First Floor Bathroom Renovation in 1886 Historic Home
At the beginning of this year I embarked on a first chance at a full bathroom remodel. I’m attempting to show the many steps traversed to arrive at the current state, which is unfinished, but the elements are starting to coalesce into a unified vision.
The home wherein the bathroom is contained was built in 1886 and no original bathroom fixtures are extant. The bathroom undergoing a complete re-imagining is an amalgam of fixtures spanning several different decades which together as a whole were crude and distasteful. It was discovered during demolition that the location of this first floor bathroom was actually a second back entryway of the home, leading into the servants’ quarters. This was an exciting discovery and I would have loved to restore this room as a back entryway however it is necessary to have a first floor full bathroom and there was not another location that would work as well as this one.

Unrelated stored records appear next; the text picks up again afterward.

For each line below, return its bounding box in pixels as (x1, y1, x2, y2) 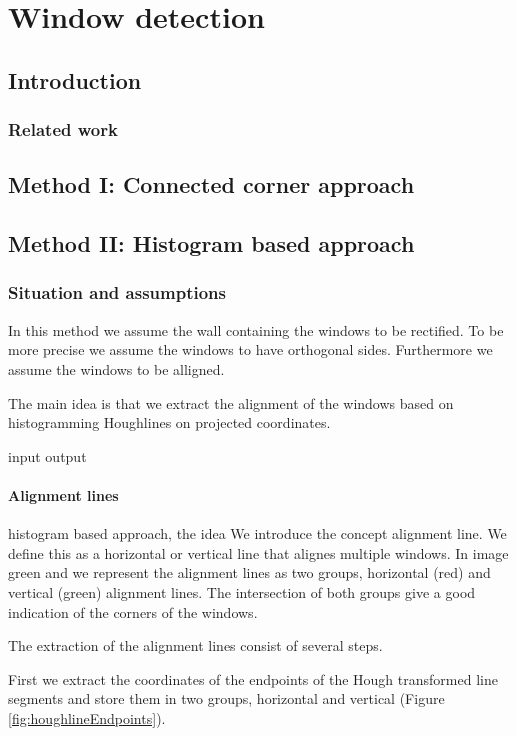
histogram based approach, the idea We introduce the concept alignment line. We (8, 523, 507, 544)
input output (8, 445, 87, 466)
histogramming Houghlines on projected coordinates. (8, 412, 331, 433)
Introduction (8, 64, 142, 95)
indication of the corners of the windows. (8, 601, 258, 622)
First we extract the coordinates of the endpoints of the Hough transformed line (8, 668, 498, 689)
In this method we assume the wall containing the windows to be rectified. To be (8, 319, 504, 340)
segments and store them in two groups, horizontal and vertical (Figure (8, 688, 445, 709)
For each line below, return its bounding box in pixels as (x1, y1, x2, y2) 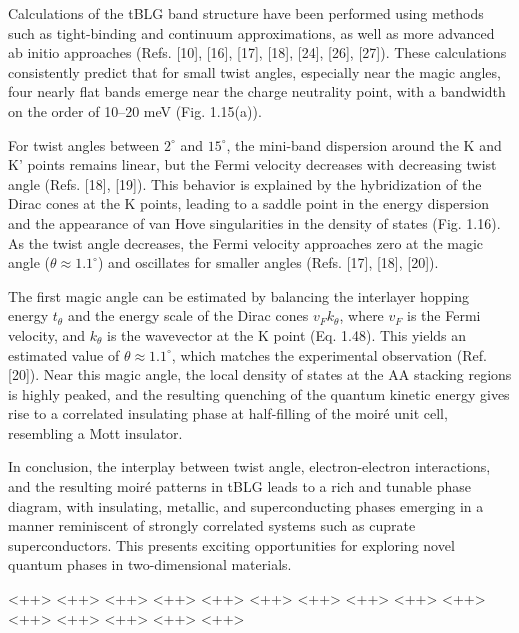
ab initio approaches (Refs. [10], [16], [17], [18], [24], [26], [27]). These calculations (8, 42, 507, 63)
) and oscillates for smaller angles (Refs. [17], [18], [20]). (97, 252, 439, 273)
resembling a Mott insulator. (8, 422, 183, 443)
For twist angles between (8, 134, 160, 155)
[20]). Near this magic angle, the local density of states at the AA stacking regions (8, 364, 512, 385)
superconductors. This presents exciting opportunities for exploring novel (8, 534, 455, 555)
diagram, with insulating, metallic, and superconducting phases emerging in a (8, 495, 484, 516)
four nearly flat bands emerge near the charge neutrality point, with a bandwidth (8, 81, 506, 102)
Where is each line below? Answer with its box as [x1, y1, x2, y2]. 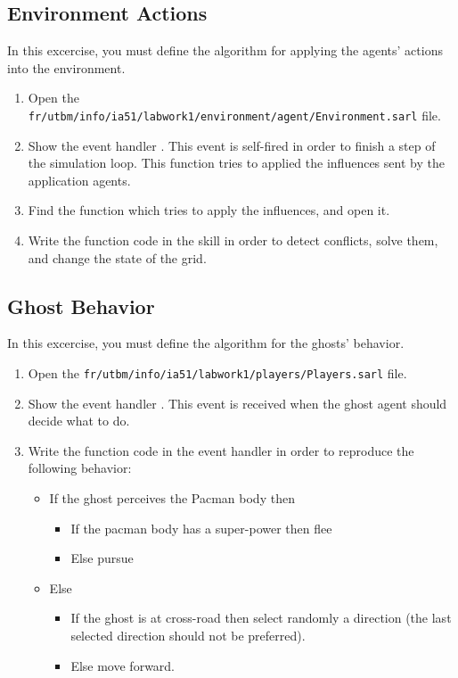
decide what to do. [28, 411, 130, 430]
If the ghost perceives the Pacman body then [49, 489, 295, 508]
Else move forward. [70, 656, 176, 674]
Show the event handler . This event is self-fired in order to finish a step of [28, 136, 436, 154]
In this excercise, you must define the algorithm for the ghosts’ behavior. [7, 334, 405, 352]
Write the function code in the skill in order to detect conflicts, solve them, [28, 231, 438, 250]
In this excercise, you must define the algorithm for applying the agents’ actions [7, 41, 443, 60]
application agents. [28, 170, 131, 189]
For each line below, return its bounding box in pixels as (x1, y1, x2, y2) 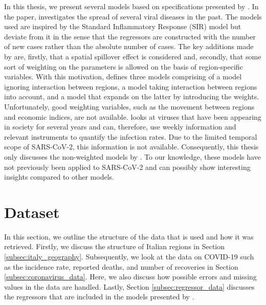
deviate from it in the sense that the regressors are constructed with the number (4, 31, 256, 41)
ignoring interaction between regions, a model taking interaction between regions (4, 81, 257, 92)
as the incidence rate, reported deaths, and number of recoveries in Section (4, 261, 238, 272)
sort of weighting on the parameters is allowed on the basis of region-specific (4, 61, 243, 72)
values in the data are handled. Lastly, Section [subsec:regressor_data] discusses (4, 281, 255, 292)
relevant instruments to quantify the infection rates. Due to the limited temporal (4, 131, 257, 142)
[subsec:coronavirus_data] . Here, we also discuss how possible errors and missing (4, 271, 257, 282)
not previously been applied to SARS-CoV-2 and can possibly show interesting (4, 161, 251, 172)
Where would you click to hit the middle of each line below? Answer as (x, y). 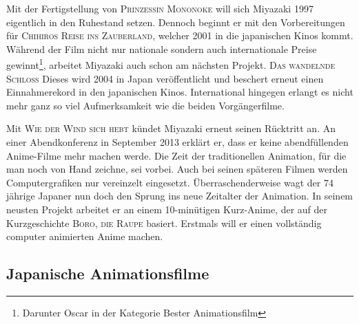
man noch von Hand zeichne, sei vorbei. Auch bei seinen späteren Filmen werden (177, 169)
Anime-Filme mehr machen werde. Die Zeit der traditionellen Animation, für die (176, 155)
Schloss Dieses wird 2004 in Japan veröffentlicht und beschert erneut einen (165, 78)
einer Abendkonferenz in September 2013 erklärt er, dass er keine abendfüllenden (177, 142)
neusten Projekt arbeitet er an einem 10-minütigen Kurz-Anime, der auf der (167, 209)
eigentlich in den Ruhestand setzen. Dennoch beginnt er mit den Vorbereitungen (176, 22)
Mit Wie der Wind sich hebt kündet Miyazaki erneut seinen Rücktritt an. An (171, 128)
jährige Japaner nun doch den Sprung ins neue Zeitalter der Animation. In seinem (180, 196)
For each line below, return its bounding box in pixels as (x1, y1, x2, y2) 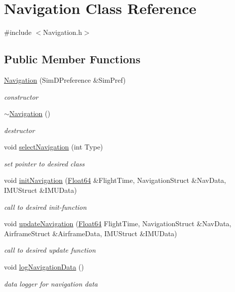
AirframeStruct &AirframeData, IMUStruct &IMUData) (4, 228, 177, 238)
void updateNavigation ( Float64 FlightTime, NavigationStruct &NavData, (4, 218, 232, 229)
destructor (4, 125, 35, 135)
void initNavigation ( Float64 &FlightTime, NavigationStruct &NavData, (4, 175, 226, 185)
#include (4, 27, 32, 37)
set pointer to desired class (4, 158, 85, 168)
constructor (4, 91, 38, 102)
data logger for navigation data (4, 278, 98, 289)
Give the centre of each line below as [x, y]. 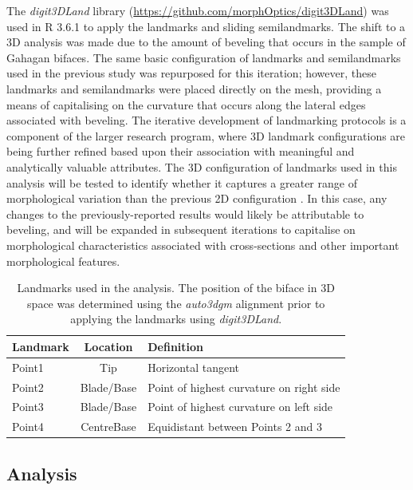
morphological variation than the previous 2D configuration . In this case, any [197, 198]
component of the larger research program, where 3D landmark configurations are [206, 135]
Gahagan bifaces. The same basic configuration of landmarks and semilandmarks [204, 57]
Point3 [28, 407]
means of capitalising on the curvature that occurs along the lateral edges [186, 104]
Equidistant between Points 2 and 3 [235, 427]
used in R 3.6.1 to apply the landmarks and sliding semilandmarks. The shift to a [206, 26]
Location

In bathroom building most of the arduous work is the preparation and hidden behind the walls or ‘neath the floor. The comfort in installing your own bathroom is that you know everything is done correctly and exceeds municipal building code. When exposing the structure behind a formerly suspect bathroom one expects to be greeted by decay and mold. This bathroom ended up being much worse behind the walls than I could have conjectured. We discovered structural beams and framing that were crumbled and rotted voids. This is the damage that results when what is thought to be waterproof flooring and shower walls were in fact either never properly waterproofed in their inception or were waterproofed but have since failed.
The beginning state of things:
Bathroom after a thorough scrubbing. I had the sink and wall heater removed, the former was falling off the wall and the latter was deemed unsafe by an HVAC professional.